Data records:
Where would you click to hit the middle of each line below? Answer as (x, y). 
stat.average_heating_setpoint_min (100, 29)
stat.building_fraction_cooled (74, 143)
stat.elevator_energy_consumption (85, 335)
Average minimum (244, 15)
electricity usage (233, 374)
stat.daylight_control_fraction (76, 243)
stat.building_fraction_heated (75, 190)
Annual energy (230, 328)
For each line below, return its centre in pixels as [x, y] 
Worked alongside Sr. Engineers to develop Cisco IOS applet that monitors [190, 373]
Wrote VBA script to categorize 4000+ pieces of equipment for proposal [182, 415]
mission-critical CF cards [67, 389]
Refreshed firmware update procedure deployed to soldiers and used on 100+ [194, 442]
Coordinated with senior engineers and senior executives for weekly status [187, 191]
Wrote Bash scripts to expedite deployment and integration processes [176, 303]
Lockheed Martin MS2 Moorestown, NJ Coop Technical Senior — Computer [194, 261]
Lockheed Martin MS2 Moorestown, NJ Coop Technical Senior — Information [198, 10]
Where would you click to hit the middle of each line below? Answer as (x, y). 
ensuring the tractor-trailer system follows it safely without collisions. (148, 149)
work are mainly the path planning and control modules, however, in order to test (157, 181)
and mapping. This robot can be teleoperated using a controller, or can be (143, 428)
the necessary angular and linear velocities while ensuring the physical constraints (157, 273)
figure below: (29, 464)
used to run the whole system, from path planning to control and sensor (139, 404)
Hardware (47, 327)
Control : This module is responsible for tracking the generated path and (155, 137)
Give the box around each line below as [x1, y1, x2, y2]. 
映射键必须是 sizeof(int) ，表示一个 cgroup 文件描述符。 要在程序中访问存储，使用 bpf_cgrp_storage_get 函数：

--

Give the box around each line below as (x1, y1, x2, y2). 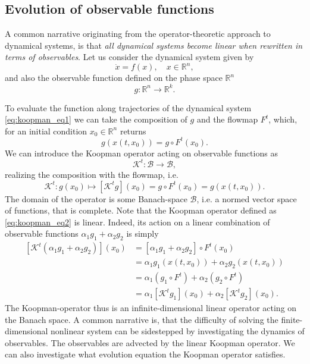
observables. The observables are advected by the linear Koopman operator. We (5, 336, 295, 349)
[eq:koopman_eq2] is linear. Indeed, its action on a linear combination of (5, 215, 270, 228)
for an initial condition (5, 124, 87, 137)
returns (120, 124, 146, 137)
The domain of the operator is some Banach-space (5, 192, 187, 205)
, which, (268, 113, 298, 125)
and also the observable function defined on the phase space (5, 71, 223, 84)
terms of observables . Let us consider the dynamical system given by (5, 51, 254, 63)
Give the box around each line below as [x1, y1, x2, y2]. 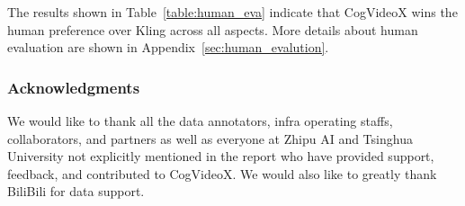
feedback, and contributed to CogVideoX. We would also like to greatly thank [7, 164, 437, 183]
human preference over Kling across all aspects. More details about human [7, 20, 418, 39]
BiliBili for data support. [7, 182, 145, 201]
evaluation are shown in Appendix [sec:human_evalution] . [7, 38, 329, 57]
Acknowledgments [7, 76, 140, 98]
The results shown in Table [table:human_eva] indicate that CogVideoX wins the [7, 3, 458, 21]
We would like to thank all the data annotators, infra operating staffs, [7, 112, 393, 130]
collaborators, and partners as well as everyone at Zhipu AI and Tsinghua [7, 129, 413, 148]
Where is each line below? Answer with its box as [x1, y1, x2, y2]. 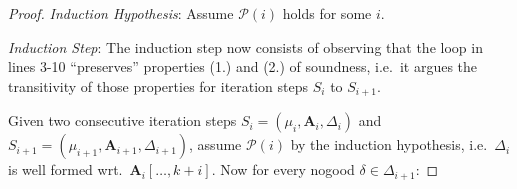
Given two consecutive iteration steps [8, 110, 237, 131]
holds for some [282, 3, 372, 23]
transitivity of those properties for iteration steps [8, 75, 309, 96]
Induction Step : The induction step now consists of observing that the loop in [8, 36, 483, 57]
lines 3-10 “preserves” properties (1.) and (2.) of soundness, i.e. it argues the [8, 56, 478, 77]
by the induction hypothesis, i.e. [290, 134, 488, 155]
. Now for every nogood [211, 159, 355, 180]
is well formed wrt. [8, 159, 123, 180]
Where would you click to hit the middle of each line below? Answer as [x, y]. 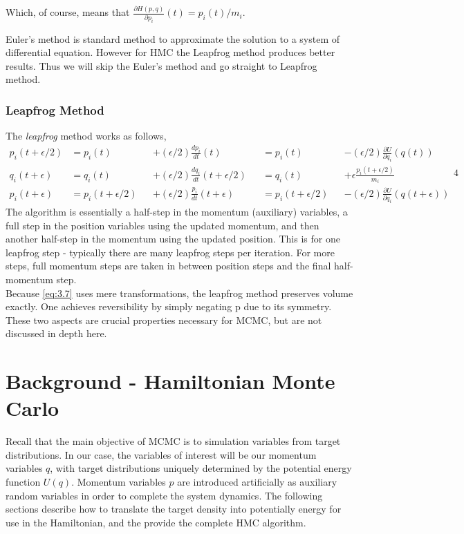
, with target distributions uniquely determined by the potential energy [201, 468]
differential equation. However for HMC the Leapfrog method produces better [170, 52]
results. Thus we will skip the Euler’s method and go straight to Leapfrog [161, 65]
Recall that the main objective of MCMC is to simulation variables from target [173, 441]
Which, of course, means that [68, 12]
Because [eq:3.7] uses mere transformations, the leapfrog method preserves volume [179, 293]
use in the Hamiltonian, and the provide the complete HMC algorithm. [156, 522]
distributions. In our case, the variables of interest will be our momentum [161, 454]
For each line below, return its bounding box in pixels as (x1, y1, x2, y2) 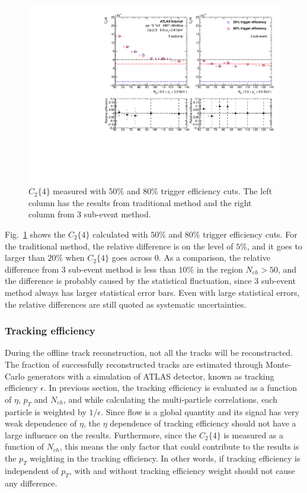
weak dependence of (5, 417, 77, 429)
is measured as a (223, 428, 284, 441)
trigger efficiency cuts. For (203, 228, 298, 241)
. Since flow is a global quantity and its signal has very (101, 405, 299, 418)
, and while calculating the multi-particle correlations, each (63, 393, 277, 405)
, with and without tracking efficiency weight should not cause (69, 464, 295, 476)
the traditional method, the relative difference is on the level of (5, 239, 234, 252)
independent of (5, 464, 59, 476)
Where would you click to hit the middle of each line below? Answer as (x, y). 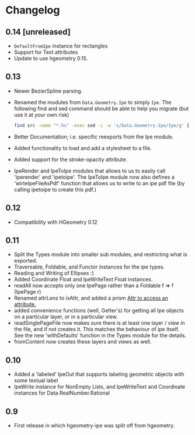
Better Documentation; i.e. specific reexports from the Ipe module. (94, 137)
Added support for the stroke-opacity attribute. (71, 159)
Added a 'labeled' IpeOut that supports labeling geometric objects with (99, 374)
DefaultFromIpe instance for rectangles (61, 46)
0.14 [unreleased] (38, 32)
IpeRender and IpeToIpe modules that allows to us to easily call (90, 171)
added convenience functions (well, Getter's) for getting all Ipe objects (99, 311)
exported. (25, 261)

WORK TASK:
Taking the entries above, write out exactly the lines starting with the line containing "Hardware (47, 327)" and going on through the line containing "映射键必须是 sizeof(int) ，表示一个", both included, and nothing else.

ANSWER BELOW:
Hardware (47, 327)
Control : This module is responsible for tracking the generated path and (155, 137)
Give the box around each line below as [x1, y1, x2, y2]. 
映射键必须是 sizeof(int) ，表示一个 cgroup 文件描述符。 要在程序中访问存储，使用 bpf_cgrp_storage_get 函数：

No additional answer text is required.